In total, 544 up-regulated and 575 down-regulated DEGs in READ were enrolled. Among that, three hubs including PLAGL2, ZNF337 and ALG10 were identified. These three hub genes were significantly associated with tumor immune infiltration, different immune-related genes and sensitivity of chemotherapeutic drugs. Also, they were correlated with the expression of various disease-related genes. In addition, GSVA and GSEA analysis revealed that different expression levels of PLAGL2, ZNF337 and ALG10 affected various signaling pathways related to disease progression. A nomogram and calibration curves based on three hub genes showed excellent prognosis predictive performance. And then, a regulatory network of transcription factor (ZBTB6) - mRNA (PLAGL2) and a ceRNA network of miRNA (has-miR-133b) - lncRNA were established. Finally, the results from HPA online database demonstrated the protein expression levels of PLAGL2, ZNF337 and ALG10 varied widely in READ patients.

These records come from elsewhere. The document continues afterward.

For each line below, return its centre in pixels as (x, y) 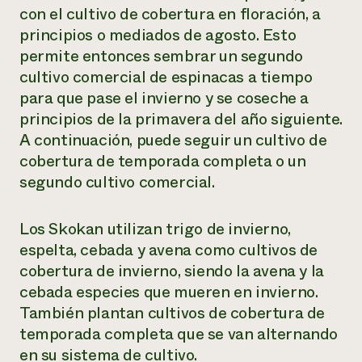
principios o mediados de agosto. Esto (158, 35)
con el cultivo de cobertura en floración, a (170, 14)
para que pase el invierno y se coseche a (164, 98)
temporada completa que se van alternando (179, 334)
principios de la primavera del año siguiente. (181, 119)
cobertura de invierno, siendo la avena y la (172, 271)
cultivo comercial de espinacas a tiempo (166, 77)
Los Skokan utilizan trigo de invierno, (155, 229)

These findings indicated that up-regulation of PLAGL2, ZNF337 and ALG10 in READ associated with radiotherapy response and involved in multiple process of cellular biology in tumor. They might be potential predictive biomarkers for radiotherapy sensitivity and prognosis for READ.

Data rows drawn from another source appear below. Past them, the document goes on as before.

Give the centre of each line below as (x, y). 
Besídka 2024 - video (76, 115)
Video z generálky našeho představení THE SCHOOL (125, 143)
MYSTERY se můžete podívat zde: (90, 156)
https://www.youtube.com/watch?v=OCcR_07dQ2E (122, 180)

放疗抵抗是局部晚期直肠腺癌(READ)肿瘤消退率低的主要原因。与放疗敏感性相关的生物标志物及其潜在的分子机制尚未完全阐明。
从癌症基因组图谱(TCGA)和基因表达综合数据库(GEO)获取 READ 的 mRNA 表达谱和基因表达数据集(GSE35452)。筛选出 READ 放疗反应者和非反应者之间的差异表达基因(DEGs)。对 DEGs 进行基因本体论(GO)分析和京都基因与基因组百科全书(KEGG)通路分析。使用随机森林 SRC 包通过随机生存森林分析鉴定枢纽基因。基于 CIBERSORT 算法、癌症药物敏感性基因组学(GDSC)数据库、基因集变异分析(GSVA)、富集分析(GSEA)、列线图、基序富集和非编码 RNA 网络分析,研究枢纽基因与免疫细胞浸润、药物敏感性、特定信号通路、预后预测和 TF-miRNA 调控以及 ceRNA 网络的关系。使用在线人类蛋白质图谱(HPA)显示临床样本中枢纽基因的表达。
共纳入 544 个上调和 575 个下调的 READ DEGs。其中,鉴定出三个枢纽基因,包括 PLAGL2、ZNF337 和 ALG10。这三个枢纽基因与肿瘤免疫浸润、不同的免疫相关基因和化疗药物敏感性显著相关。此外,它们与各种疾病相关基因的表达相关。此外,GSVA 和 GSEA 分析表明,PLAGL2、ZNF337 和 ALG10 的不同表达水平影响与疾病进展相关的各种信号通路。基于三个枢纽基因的列线图和校准曲线显示出优异的预后预测性能。然后,建立了转录因子(ZBTB6)-mRNA(PLAGL2)的调控网络和 miRNA(has-miR-133b)-lncRNA 的 ceRNA 网络。最后,从 HPA 在线数据库获得的结果表明,READ 患者的 PLAGL2、ZNF337 和 ALG10 蛋白表达水平差异很大。
READ 中 PLAGL2、ZNF337 和 ALG10 的上调与放疗反应相关,并参与肿瘤细胞生物学的多个过程。它们可能是 READ 放疗敏感性和预后的潜在预测生物标志物。